Friday, March 04, 2005

Whose news?

A conference at Harvard's Nieman Foundation, titled "Media, Technology and the Common Good" is discussing the future of media. Reports are available on the Media Center at the American Press Institute

Questions being discussed include: Should the traditions of professional journalism survive? What are the implications for society? How can we trust in the emerging ecosystem of participatory, always on media?

Len Apcar, Editor-in-Chief of nyt.com, opened with these remarks: "The stakes have never been higher. There is a serious question in my mind whether this new medium can support the great news-gathering operations that big media represent. I don't think it can. Newspapers will have to reinvent themselves."

There you have it. The dirty secret. If online operations can't earn the sorts of revenues that traditional print businesses have, or if the development of new revenue streams takes too long, then journalism as we've known will be in real danger.

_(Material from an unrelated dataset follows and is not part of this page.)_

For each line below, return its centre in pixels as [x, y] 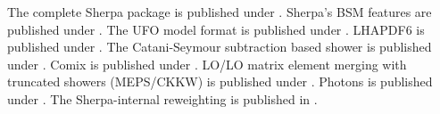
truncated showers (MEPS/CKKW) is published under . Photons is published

The conference organisers are producing some nice Flash-based multimedia pieces of the speakers.

David Weinberger, author of Small Pieces Loosely Joined and co-author of Cluetrain Manifesto, speaks about his curiosity about the conversational nature of blogs and how big media responds to the changing reader-author relationship.

Blogger Halley Suitt told the group, "it's not what the bloggers are doing, it's what the audience is doing that we should be focusing on."

EPIC co-creator Matt Thompson talks about the feedback the piece has generated, how and why there is a forthcoming new version, and what intrigues him now.